# WHAT YOU HAVE TO DO:
For this exercise, reproduce only the lines from the one holding "Oven,ENERGY STAR Qualified" through the final line of the data below, exactly, and omit pictures.

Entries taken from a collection

* * * * * * * * *

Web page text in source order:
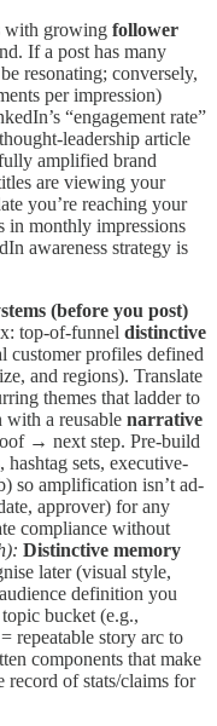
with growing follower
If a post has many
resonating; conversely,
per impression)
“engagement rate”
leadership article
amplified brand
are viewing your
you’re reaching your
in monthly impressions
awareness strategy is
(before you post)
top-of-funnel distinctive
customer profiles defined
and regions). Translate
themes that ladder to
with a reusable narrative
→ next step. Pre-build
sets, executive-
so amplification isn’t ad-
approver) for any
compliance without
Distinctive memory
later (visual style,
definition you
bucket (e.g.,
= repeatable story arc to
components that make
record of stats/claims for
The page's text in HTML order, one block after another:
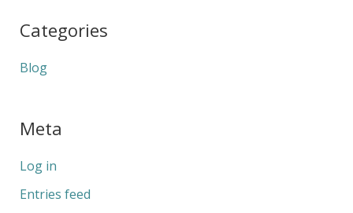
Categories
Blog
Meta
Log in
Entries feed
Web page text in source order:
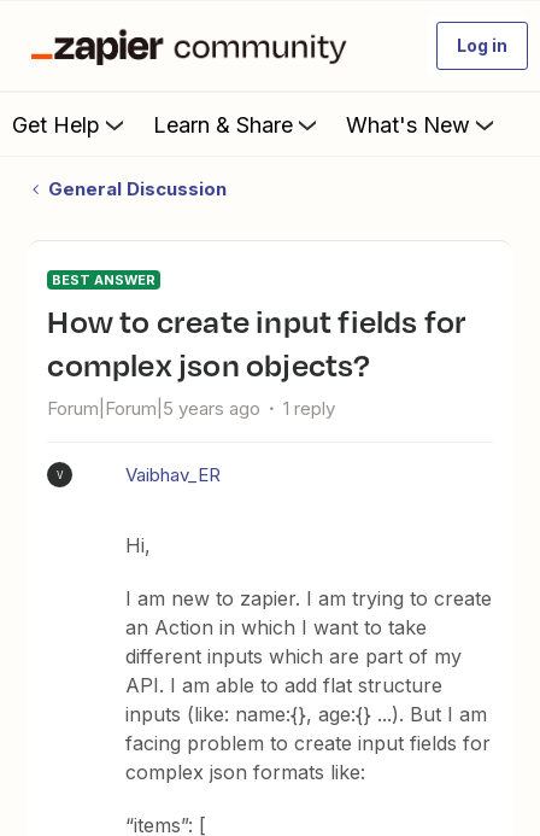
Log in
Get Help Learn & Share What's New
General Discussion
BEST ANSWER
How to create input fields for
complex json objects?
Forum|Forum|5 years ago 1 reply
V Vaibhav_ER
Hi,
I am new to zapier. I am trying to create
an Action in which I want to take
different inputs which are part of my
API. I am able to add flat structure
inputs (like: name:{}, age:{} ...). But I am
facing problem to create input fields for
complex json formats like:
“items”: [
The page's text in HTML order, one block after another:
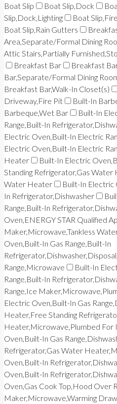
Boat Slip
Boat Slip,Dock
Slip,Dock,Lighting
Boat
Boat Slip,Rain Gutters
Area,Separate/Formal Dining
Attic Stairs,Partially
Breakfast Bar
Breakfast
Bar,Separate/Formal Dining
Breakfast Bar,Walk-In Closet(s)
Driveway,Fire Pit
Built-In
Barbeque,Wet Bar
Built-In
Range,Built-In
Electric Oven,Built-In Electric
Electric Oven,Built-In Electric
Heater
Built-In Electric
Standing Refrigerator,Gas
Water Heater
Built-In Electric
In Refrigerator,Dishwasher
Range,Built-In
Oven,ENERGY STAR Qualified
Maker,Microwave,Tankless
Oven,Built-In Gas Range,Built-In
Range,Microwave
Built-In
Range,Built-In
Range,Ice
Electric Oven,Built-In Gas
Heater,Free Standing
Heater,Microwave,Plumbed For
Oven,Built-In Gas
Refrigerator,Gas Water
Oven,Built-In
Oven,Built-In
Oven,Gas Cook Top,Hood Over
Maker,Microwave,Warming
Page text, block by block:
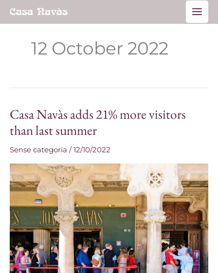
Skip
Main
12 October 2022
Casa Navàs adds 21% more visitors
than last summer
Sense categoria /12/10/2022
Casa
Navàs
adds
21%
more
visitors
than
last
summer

* * * * * * * * *

# SOLUTION TO THE PROBLEM:
Oven,ENERGY STAR Qualified
Maker,Microwave,Tankless
Oven,Built-In Gas Range,Built-In
Range,Microwave
Built-In
Range,Built-In
Range,Ice
Electric Oven,Built-In Gas
Heater,Free Standing
Heater,Microwave,Plumbed For
Oven,Built-In Gas
Refrigerator,Gas Water
Oven,Built-In
Oven,Built-In
Oven,Gas Cook Top,Hood Over
Maker,Microwave,Warming
Page text, block by block:
Skip
Main
12 October 2022
Casa Navàs adds 21% more visitors
than last summer
Sense categoria /12/10/2022
Casa
Navàs
adds
21%
more
visitors
than
last
summer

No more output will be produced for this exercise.